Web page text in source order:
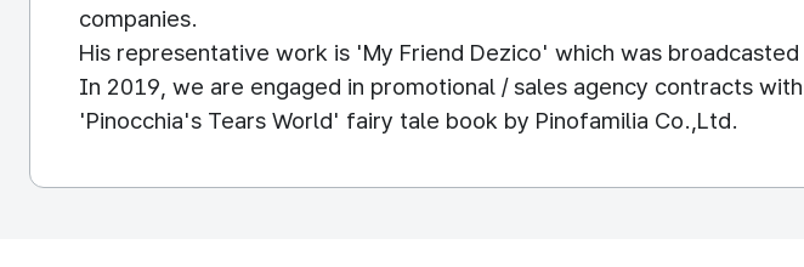
companies.
His representative work is 'My Friend Dezico' which was broadcasted
In 2019, we are engaged in promotional / sales agency contracts
'Pinocchia's Tears World' fairy tale book by Pinofamilia Co.,Ltd.
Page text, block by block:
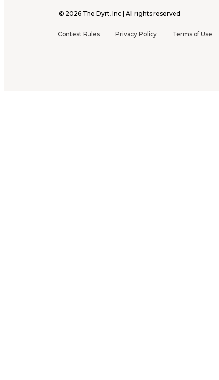
© 2026 The Dyrt, Inc | All rights reserved
Contest Rules Privacy Policy Terms of Use
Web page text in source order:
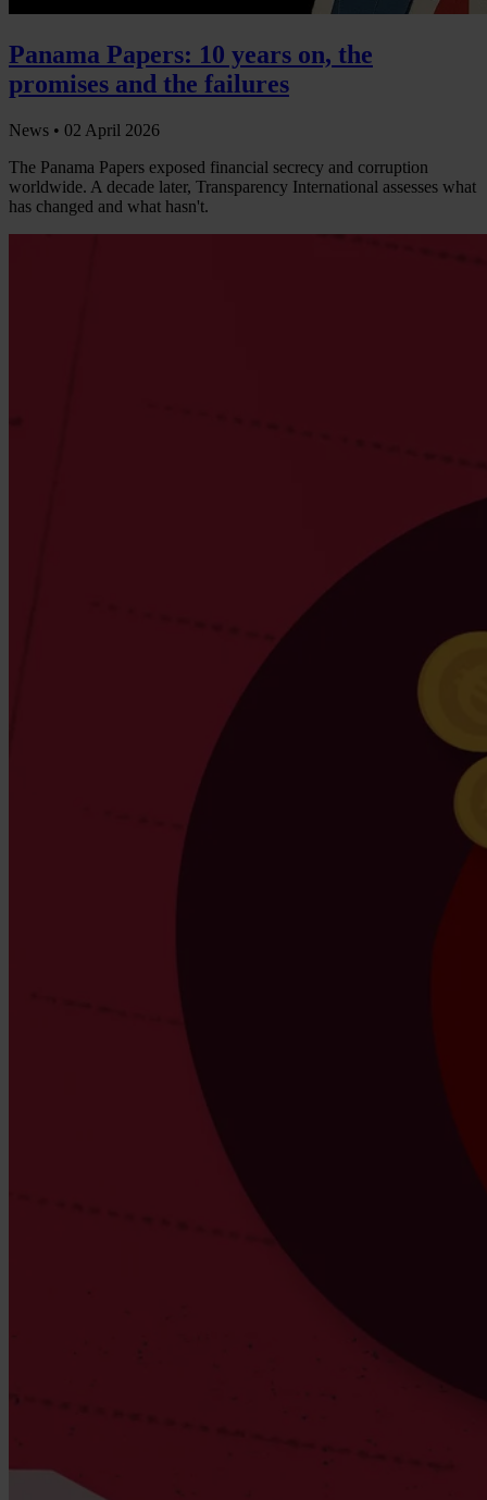
Panama Papers: 10 years on, the
promises and the failures
News • 02 April 2026
The Panama Papers exposed financial secrecy and corruption
worldwide. A decade later, Transparency International assesses what
has changed and what hasn't.
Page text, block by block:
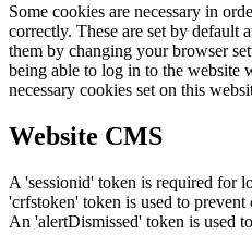
Some cookies are necessary in
correctly. These are set by default
them by changing your browser
being able to log in to the
necessary cookies set on this
Website CMS
A 'sessionid' token is required for
'crfstoken' token is used to prevent
An 'alertDismissed' token is used
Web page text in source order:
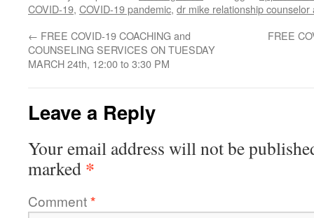
COVID-19, COVID-19 pandemic, dr mike relationship counselor
← FREE COVID-19 COACHING and
COUNSELING SERVICES ON TUESDAY
MARCH 24th, 12:00 to 3:30 PM
FREE
Leave a Reply
Your email address will not be
marked *
Comment*
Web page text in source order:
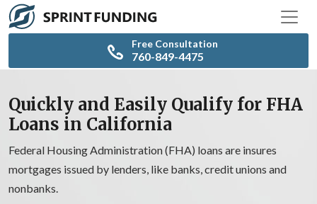
Free Consultation
760-849-4475
Quickly and Easily Qualify for FHA
Loans in California
Federal Housing Administration (FHA) loans are insures
mortgages issued by lenders, like banks, credit unions and
nonbanks.
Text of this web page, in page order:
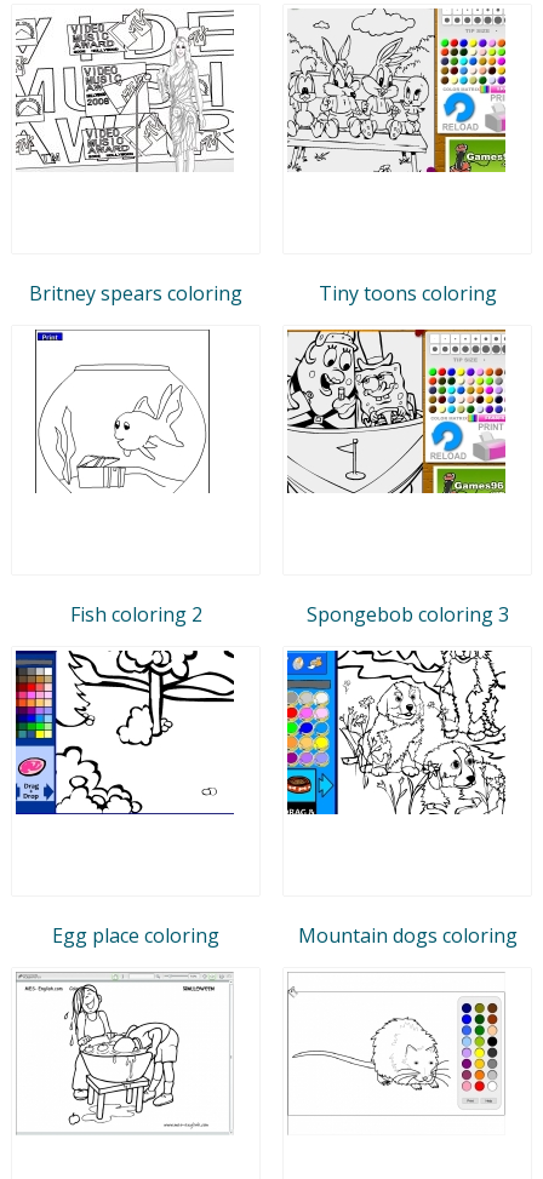
Britney spears coloring Tiny toons coloring
Fish coloring 2 Spongebob coloring 3
Egg place coloring Mountain dogs coloring
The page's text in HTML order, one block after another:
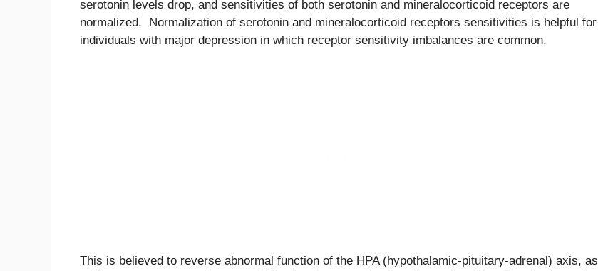
serotonin levels drop, and sensitivities of both serotonin and mineralocorticoid receptors are
normalized. Normalization of serotonin and mineralocorticoid receptors sensitivities is helpful for
individuals with major depression in which receptor sensitivity imbalances are common.
This is believed to reverse abnormal function of the HPA (hypothalamic-pituitary-adrenal) axis, as
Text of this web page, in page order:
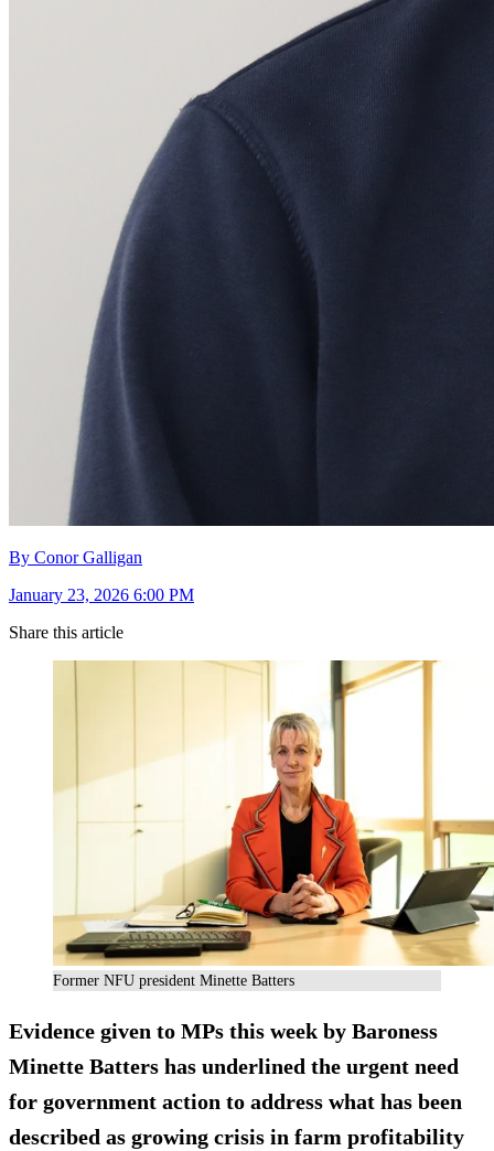
By Conor Galligan
January 23, 2026 6:00 PM
Share this article
Former NFU president Minette Batters
Evidence given to MPs this week by Baroness
Minette Batters has underlined the urgent need
for government action to address what has been
described as growing crisis in farm profitability
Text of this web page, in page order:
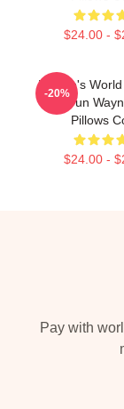
$24.00 -
Wayne's
Just Fun
Pillows
$24.00 -
-20%
Pay with
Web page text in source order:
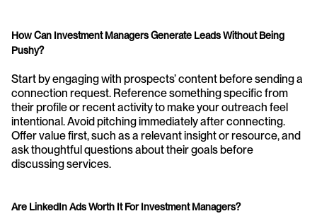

### [Assigned task]
The records must come back exactly, with their pictures removed.

### [Solution]
Web page text in source order:
companies.
His representative work is 'My Friend Dezico' which was broadcasted
In 2019, we are engaged in promotional / sales agency contracts
'Pinocchia's Tears World' fairy tale book by Pinofamilia Co.,Ltd.
Page text, block by block:
© 2026 The Dyrt, Inc | All rights reserved
Contest Rules Privacy Policy Terms of Use
Web page text in source order:
Panama Papers: 10 years on, the
promises and the failures
News • 02 April 2026
The Panama Papers exposed financial secrecy and corruption
worldwide. A decade later, Transparency International assesses what
has changed and what hasn't.
Page text, block by block:
Some cookies are necessary in
correctly. These are set by default
them by changing your browser
being able to log in to the
necessary cookies set on this
Website CMS
A 'sessionid' token is required for
'crfstoken' token is used to prevent
An 'alertDismissed' token is used
Web page text in source order:
COVID-19, COVID-19 pandemic, dr mike relationship counselor
← FREE COVID-19 COACHING and
COUNSELING SERVICES ON TUESDAY
MARCH 24th, 12:00 to 3:30 PM
FREE
Leave a Reply
Your email address will not be
marked *
Comment*
Web page text in source order:
Free Consultation
760-849-4475
Quickly and Easily Qualify for FHA
Loans in California
Federal Housing Administration (FHA) loans are insures
mortgages issued by lenders, like banks, credit unions and
nonbanks.
Text of this web page, in page order:
Britney spears coloring Tiny toons coloring
Fish coloring 2 Spongebob coloring 3
Egg place coloring Mountain dogs coloring
The page's text in HTML order, one block after another:
serotonin levels drop, and sensitivities of both serotonin and mineralocorticoid receptors are
normalized. Normalization of serotonin and mineralocorticoid receptors sensitivities is helpful for
individuals with major depression in which receptor sensitivity imbalances are common.
This is believed to reverse abnormal function of the HPA (hypothalamic-pituitary-adrenal) axis, as
Text of this web page, in page order:
By Conor Galligan
January 23, 2026 6:00 PM
Share this article
Former NFU president Minette Batters
Evidence given to MPs this week by Baroness
Minette Batters has underlined the urgent need
for government action to address what has been
described as growing crisis in farm profitability
Text of this web page, in page order:
$24.00 -
Wayne's
Just Fun
Pillows
$24.00 -
-20%
Pay with
Web page text in source order:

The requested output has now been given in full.